Entries supplied:

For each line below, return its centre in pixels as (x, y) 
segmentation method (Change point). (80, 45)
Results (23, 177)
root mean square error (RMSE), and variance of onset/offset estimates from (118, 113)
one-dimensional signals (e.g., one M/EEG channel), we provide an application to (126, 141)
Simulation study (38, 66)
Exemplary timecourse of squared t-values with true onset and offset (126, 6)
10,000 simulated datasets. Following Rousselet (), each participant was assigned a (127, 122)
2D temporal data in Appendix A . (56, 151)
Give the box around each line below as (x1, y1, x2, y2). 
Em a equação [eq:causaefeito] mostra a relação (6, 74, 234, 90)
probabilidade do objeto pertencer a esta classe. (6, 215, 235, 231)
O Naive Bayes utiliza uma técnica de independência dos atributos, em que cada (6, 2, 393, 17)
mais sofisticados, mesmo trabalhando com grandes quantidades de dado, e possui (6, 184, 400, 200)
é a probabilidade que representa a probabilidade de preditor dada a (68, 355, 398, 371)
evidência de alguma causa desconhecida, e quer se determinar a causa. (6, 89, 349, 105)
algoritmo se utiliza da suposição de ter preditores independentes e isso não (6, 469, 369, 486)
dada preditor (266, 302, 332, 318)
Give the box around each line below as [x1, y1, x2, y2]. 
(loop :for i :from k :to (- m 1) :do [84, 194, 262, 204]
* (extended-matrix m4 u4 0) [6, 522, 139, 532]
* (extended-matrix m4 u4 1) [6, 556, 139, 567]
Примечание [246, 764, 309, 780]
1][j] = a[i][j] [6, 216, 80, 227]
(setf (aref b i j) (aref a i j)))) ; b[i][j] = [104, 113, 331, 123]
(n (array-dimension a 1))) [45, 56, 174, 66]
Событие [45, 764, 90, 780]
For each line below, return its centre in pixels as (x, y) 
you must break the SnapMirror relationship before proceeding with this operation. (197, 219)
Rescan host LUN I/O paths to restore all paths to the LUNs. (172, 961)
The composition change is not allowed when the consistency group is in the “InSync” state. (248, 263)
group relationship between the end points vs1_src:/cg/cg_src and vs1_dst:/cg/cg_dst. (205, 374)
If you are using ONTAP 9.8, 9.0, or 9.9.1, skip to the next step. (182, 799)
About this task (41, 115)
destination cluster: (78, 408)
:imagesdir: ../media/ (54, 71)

Instructions for the task: From the records above, extract exactly and only the lines that begin at the line with "é a probabilidade" and stop after the line with "(loop :for i".

Answer box:
é a probabilidade que representa a probabilidade de preditor dada a (68, 355, 398, 371)
evidência de alguma causa desconhecida, e quer se determinar a causa. (6, 89, 349, 105)
algoritmo se utiliza da suposição de ter preditores independentes e isso não (6, 469, 369, 486)
dada preditor (266, 302, 332, 318)
Give the box around each line below as [x1, y1, x2, y2]. 
(loop :for i :from k :to (- m 1) :do [84, 194, 262, 204]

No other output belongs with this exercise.